The CCSG Amundsen in the icepack off the coast of Newfoundland in June 2017.
GIF: David G. Barber

Arctic sea ice is like a living, breathing organism. Each winter, it inhales cold air and causes a freeze up, then in the summer, it exhales a breath of older sea ice from the high Arctic into the seas on its southern edge.

New research shows that the region is starting to hyperventilate, though. Warming oceans have caused more old sea ice to melt or sputter out into lower latitude. That’s made the remaining icepack more unstable, and could mean that even as more northerly shipping routes open up, other shipping lanes normally free of heavy ice could be clogged (at least until all the ice melts 🙃).

The findings were published this week in Geophysical Research Letters, and come courtesy of a team of Canadian researchers whose experiment in the Arctic didn’t quite go as planned. The CCSG Amundsen, the Canadian Coast Guard’s icebreaking research vessel, was conducting a study in Hudson Bay in late May
to study the impacts of climate change and stream flows on ice and the bay’s ecosystem. But the Arctic had other plans.

A drone flyover of the CCSG Amundsen. Credit: David G. Barber

Prolific icepack piled up off Newfoundland at a time when the region was usually ice-free.
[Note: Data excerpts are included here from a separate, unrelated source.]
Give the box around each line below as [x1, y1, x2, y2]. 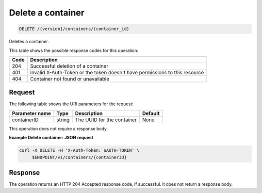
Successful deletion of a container [30, 63, 109, 69]
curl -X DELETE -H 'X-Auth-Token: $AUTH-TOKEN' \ [19, 148, 140, 153]
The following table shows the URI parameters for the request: [9, 101, 133, 107]
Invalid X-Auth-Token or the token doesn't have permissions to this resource [30, 69, 204, 76]
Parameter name [12, 110, 51, 116]
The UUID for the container [75, 116, 137, 123]
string [56, 116, 70, 123]
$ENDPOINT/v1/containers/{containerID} [32, 154, 127, 160]
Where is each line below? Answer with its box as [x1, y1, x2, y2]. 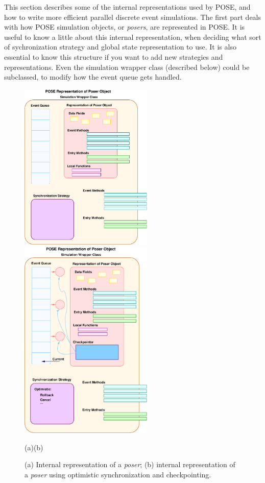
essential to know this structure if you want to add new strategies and [4, 51, 223, 62]
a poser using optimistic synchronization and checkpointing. [25, 469, 211, 479]
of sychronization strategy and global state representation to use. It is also [4, 41, 236, 52]
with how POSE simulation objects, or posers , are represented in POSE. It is [4, 21, 245, 32]
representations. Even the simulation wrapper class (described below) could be [4, 61, 250, 72]
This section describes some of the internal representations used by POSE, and [4, 2, 251, 12]
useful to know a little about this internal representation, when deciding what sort [4, 31, 261, 42]
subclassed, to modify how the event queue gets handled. [4, 71, 182, 82]
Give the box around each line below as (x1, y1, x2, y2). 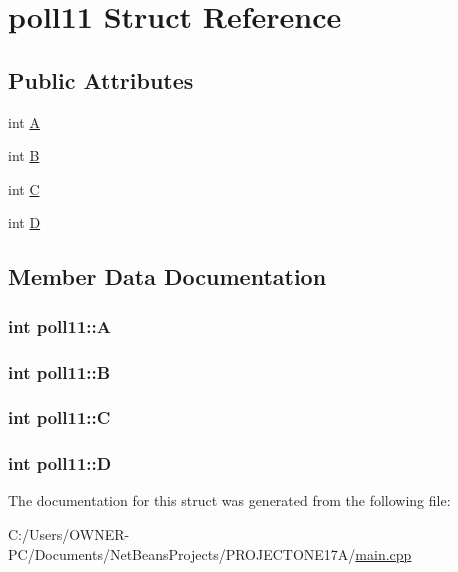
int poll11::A (8, 313, 112, 338)
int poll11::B (8, 359, 111, 384)
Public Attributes (8, 64, 194, 95)
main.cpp (355, 543, 412, 564)
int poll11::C (8, 405, 111, 430)
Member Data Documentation (8, 261, 327, 292)
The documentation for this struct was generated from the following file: (8, 490, 451, 511)
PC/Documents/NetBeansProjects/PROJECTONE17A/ (8, 543, 356, 564)
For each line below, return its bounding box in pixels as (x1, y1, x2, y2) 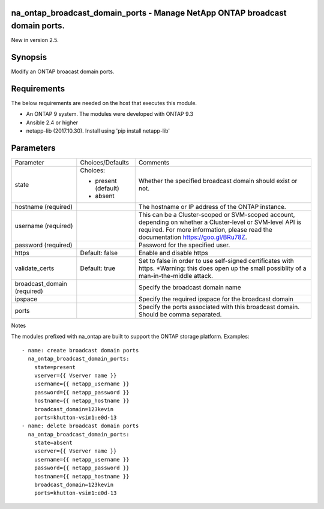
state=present (34, 364, 76, 370)
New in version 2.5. (11, 37, 59, 44)
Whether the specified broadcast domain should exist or (138, 177, 298, 185)
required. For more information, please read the (138, 226, 272, 233)
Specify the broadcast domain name (138, 283, 241, 291)
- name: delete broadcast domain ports (22, 423, 139, 429)
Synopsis (11, 52, 47, 62)
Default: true (80, 264, 116, 273)
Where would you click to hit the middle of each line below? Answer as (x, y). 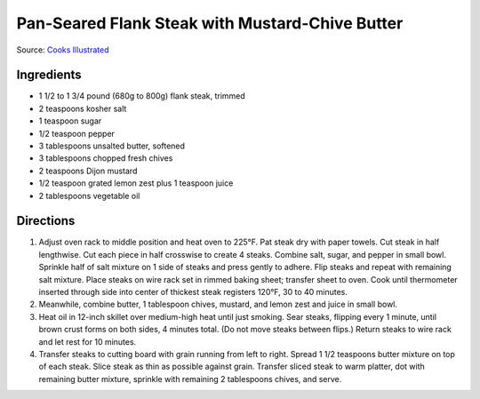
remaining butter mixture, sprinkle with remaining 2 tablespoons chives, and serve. (190, 379)
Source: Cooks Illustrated (63, 50)
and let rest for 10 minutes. (88, 341)
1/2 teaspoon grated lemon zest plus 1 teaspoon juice (136, 183)
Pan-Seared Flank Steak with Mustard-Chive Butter (210, 23)
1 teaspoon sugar (70, 121)
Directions (46, 221)
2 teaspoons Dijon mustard (88, 171)

Ice floes more than 26-feet thick and icebergs up to 50 feet in height crowded shipping lanes and made for dangerous travel.  That caused the Coast Guard to divert the vessel to help with search and rescue and tracking the ice there. During the trip, two fishing vessels sunk and a ferry that provides supplies to remote communities had to rely on the Amundsen for safe passage.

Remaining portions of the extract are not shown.